--- WORK ORDER ---
Text only, exactly as given: reproduce the entries below without their pictures.

--- RAW DATA ---
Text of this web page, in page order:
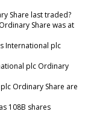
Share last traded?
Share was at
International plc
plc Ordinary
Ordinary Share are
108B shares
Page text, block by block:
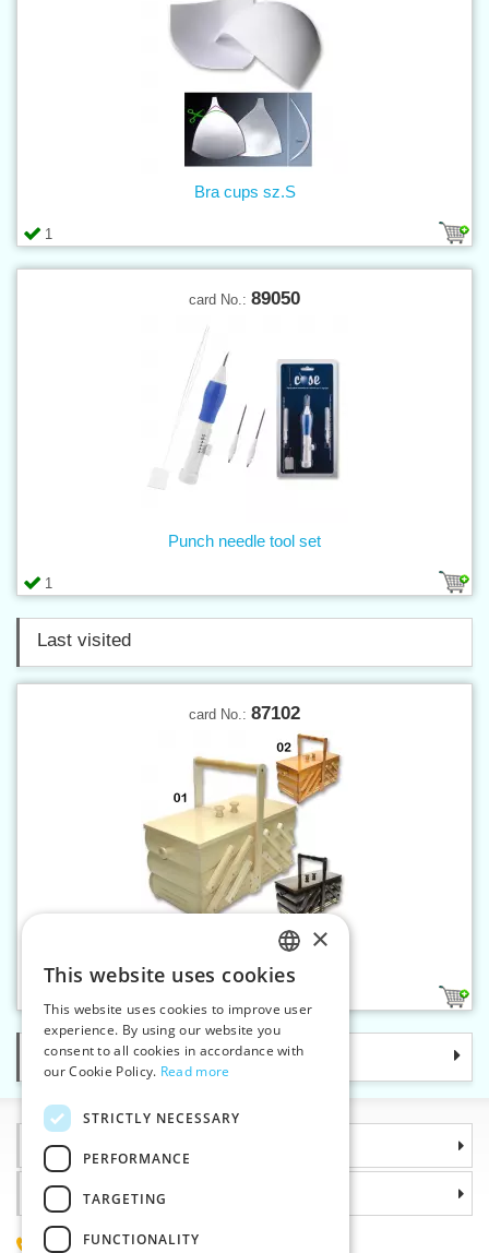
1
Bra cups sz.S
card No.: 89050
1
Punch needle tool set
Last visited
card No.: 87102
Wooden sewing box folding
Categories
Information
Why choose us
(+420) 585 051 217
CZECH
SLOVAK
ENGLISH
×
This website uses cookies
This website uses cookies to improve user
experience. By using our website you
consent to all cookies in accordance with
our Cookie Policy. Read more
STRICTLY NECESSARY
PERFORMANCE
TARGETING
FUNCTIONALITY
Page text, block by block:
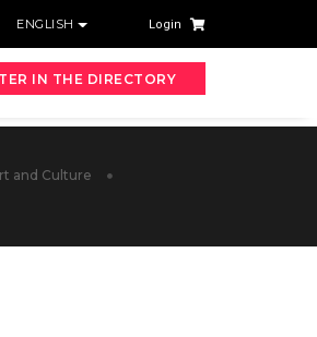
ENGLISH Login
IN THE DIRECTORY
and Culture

--- RESPONSE BOX ---
Text of this web page, in page order:
Share last traded?
Share was at
International plc
plc Ordinary
Ordinary Share are
108B shares
Page text, block by block:
1
Bra cups sz.S
card No.: 89050
1
Punch needle tool set
Last visited
card No.: 87102
Wooden sewing box folding
Categories
Information
Why choose us
(+420) 585 051 217
CZECH
SLOVAK
ENGLISH
×
This website uses cookies
This website uses cookies to improve user
experience. By using our website you
consent to all cookies in accordance with
our Cookie Policy. Read more
STRICTLY NECESSARY
PERFORMANCE
TARGETING
FUNCTIONALITY
Page text, block by block:
ENGLISH Login
IN THE DIRECTORY
and Culture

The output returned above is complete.